Mateus Braga

Isobar Brasília's creative VP

thought leadership

Courage cannot, or at least should not, be a personal characteristic. More than courageous people, I believe that there are courageous attitudes in this world that we take at decisive moments in our lives.

We often attribute to courage some acts that are actually reckless, irresponsible, or even arrogant.

"How did he have the courage to throw himself on his head without knowing what was underneath? That's not courage, that's stupid."

And I'm not here arguing to strengthen or stimulate these thoughtless attitudes. Taking risks without measuring consequences is not about courage, but true creativity is about having the courage to follow one's instincts. I believe that creativity is a great act of courage. The first kiss, the first writing, starting a project from scratch, an idea... A layout on a blank sheet of paper is so courageous that it must be stimulated everywhere.

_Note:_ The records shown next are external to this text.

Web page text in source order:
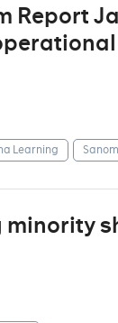
Report
Learning
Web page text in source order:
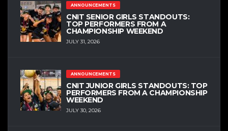
ANNOUNCEMENTS
CNIT SENIOR GIRLS STANDOUTS:
TOP PERFORMERS FROM A
CHAMPIONSHIP WEEKEND
JULY 31, 2026
ANNOUNCEMENTS
CNIT JUNIOR GIRLS STANDOUTS: TOP
PERFORMERS FROM A CHAMPIONSHIP
WEEKEND
JULY 30, 2026
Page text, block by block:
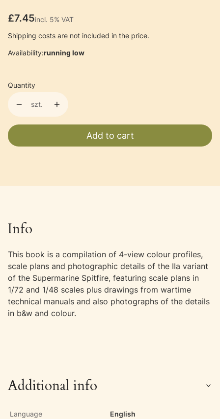
Price
£7.45incl. 5% VAT
incl. 5% VAT
Shipping costs are not included in the price.
Availability:running low
Quantity
szt.
Add to cart
Info
This book is a compilation of 4-view colour profiles,
scale plans and photographic details of the IIa variant
of the Supermarine Spitfire, featuring scale plans in
1/72 and 1/48 scales plus drawings from wartime
technical manuals and also photographs of the details
in b&w and colour.
Additional info
Language English
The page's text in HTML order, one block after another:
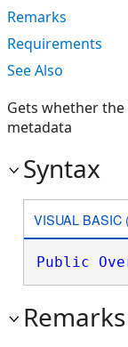
Remarks
Requirements
See Also
Gets whether
metadata
Syntax
VISUAL BASIC
Public
Remarks
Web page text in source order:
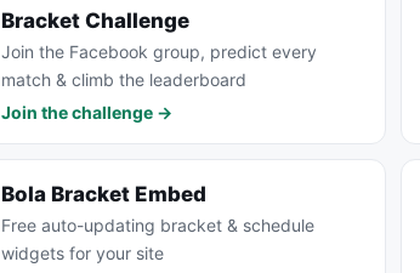
Bracket Challenge
Join the Facebook group, predict every
match & climb the leaderboard
Join the challenge →
Bola Bracket Embed
Free auto-updating bracket & schedule
widgets for your site
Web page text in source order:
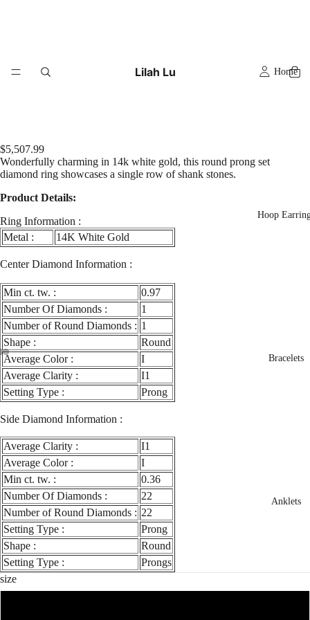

Meeting rooms are working cemeteries of courageous ideas, killed by people who feel fear. And it's interesting to think that fear kills more than courage, right? But it's true. A frightened animal usually attacks. The soldiers who are most afraid are the ones who kill most in wars. The most fearful agencies repeat the formulas and kill the market, that is, fear is very harmful because it makes us act on impulse, and not with intelligence.

Fear dampens. Fear is a mattress. Fear is comfort.

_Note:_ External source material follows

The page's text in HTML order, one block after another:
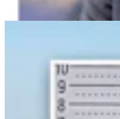
7 min read

But enough about talking about fear. I am here to talk about courage. Courage is what unlocks, moves us to the next step, brings optimism and helps us see a way out. It is what makes us believe that it will work and move on.

Courage drives us forward. Courage is a springboard. Courage is open.

If you, people in the media, marketing and commercial creative industries are afraid - don't be scared. This is normal. The news is there: big data, performance, inbound, etc. Face them head on, even if you are afraid, but face them. Use creativity as a spring of courage and beat the fear.

A toast to the brave men and women who were the strong base for our industry (I won't name names), and who built what many people would find easy to destroy.

If you want to change, shall we take courage together?